→ Problem to work on
Scan the entries below for the word "prospects", then copy each line that holds it.
───── Data under study ─────
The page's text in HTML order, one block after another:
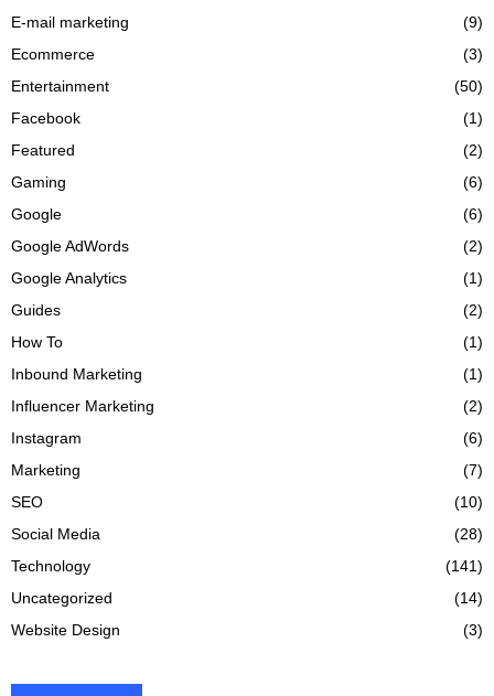
E-mail marketing
(9)
Ecommerce
(3)
Entertainment
(50)
Facebook
(1)
Featured
(2)
Gaming
(6)
Google
(6)
Google AdWords
(2)
Google Analytics
(1)
Guides
(2)
How To
(1)
Inbound Marketing
(1)
Influencer Marketing
(2)
Instagram
(6)
Marketing
(7)
SEO
(10)
Social Media
(28)
Technology
(141)
Uncategorized
(14)
Website Design
(3)
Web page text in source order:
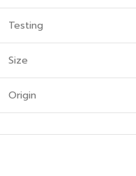
Testing
Size
Origin
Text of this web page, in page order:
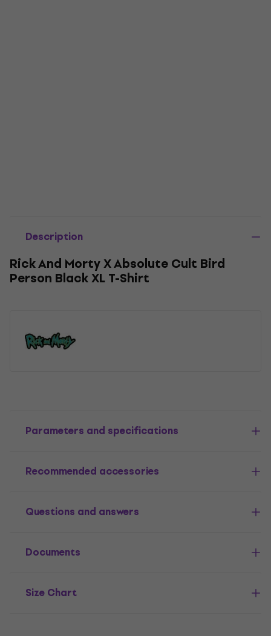
Description
Rick And Morty X Absolute Cult Bird
Person Black XL T-Shirt
Parameters and specifications
Recommended accessories
Questions and answers
Documents
Size Chart
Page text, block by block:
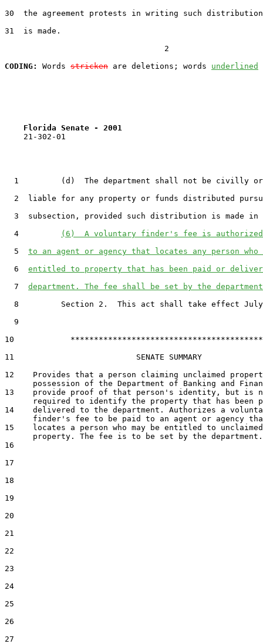
30
the agreement protests in writing such
31
  is made.
                                  2
CODING:
Words stricken are deletions; words underlined
Florida Senate - 2001
    21-302-01
1
(d)  The department shall not be civilly
2
liable for any property or funds distributed
3
subsection, provided such distribution is made in
4
(6)  A voluntary finder's fee is
5
to an agent or agency that locates any person who
6
entitled to property that has been paid or
7
department. The fee shall be set by the
8
Section 2.  This act shall take effect
9
10
            *****************************************
11
                          SENATE SUMMARY
12
Provides that a person claiming unclaimed
13
provide proof of that person's identity, but is
14
delivered to the department. Authorizes a
15
    locates a person who may be entitled to unclaimed
16
17
18
19
20
21
22
23
24
25
26
27
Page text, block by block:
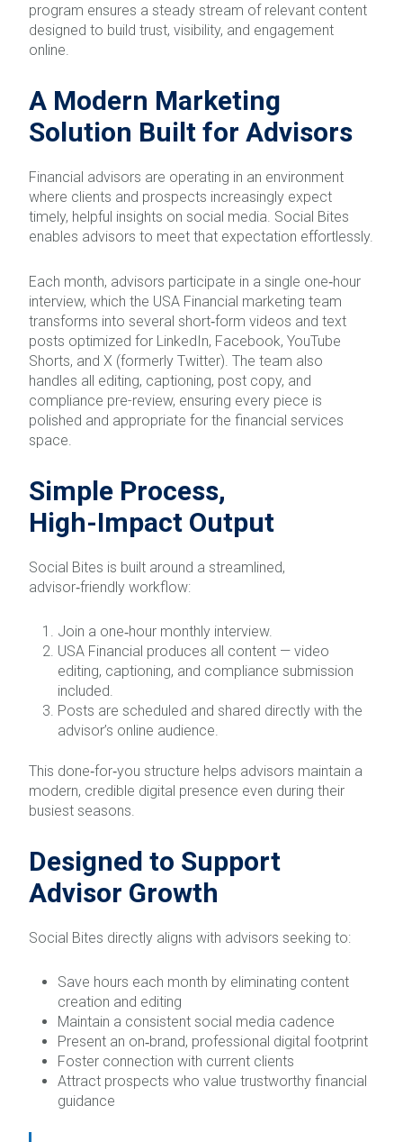
program ensures a steady stream of relevant content
designed to build trust, visibility, and engagement
online.
A Modern Marketing
Solution Built for Advisors
Financial advisors are operating in an environment
where clients and prospects increasingly expect
timely, helpful insights on social media. Social Bites
enables advisors to meet that expectation effortlessly.
Each month, advisors participate in a single one‑hour
interview, which the USA Financial marketing team
transforms into several short‑form videos and text
posts optimized for LinkedIn, Facebook, YouTube
Shorts, and X (formerly Twitter). The team also
handles all editing, captioning, post copy, and
compliance pre-review, ensuring every piece is
polished and appropriate for the financial services
space.
Simple Process,
High‑Impact Output
Social Bites is built around a streamlined,
advisor‑friendly workflow:
Join a one‑hour monthly interview.
USA Financial produces all content — video
editing, captioning, and compliance submission
included.
Posts are scheduled and shared directly with the
advisor’s online audience.
This done‑for‑you structure helps advisors maintain a
modern, credible digital presence even during their
busiest seasons.
Designed to Support
Advisor Growth
Social Bites directly aligns with advisors seeking to:
Save hours each month by eliminating content
creation and editing
Maintain a consistent social media cadence
Present an on‑brand, professional digital footprint
Foster connection with current clients
Attract prospects who value trustworthy financial
guidance
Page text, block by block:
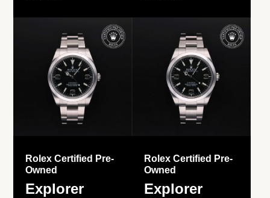
Rolex Certified Pre-
Owned
Explorer
Rolex Certified Pre-
Owned
Explorer
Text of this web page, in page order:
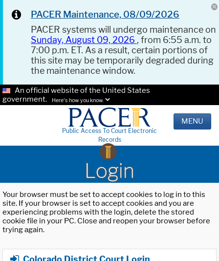
PACER Maintenance, 08/09/2026
PACER systems will undergo maintenance on
Sunday, August 09, 2026 , from 6:55 a.m. to
7:00 p.m. ET. As a result, certain portions of
this site may be temporarily degraded during
the maintenance window.
An official website of the United States
government.
Here's how you know.
Public Access To Court Electronic
Records
MENU
Login
Your browser must be set to accept cookies to log in to this
site. If your browser is set to accept cookies and you are
experiencing problems with the login, delete the stored
cookie file in your PC. Close and reopen your browser before
trying again.
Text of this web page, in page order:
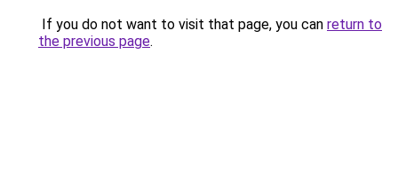
If you do not want to visit that page, you can return to
the previous page.
─────
→ Answer section
where clients and prospects increasingly expect
Attract prospects who value trustworthy financial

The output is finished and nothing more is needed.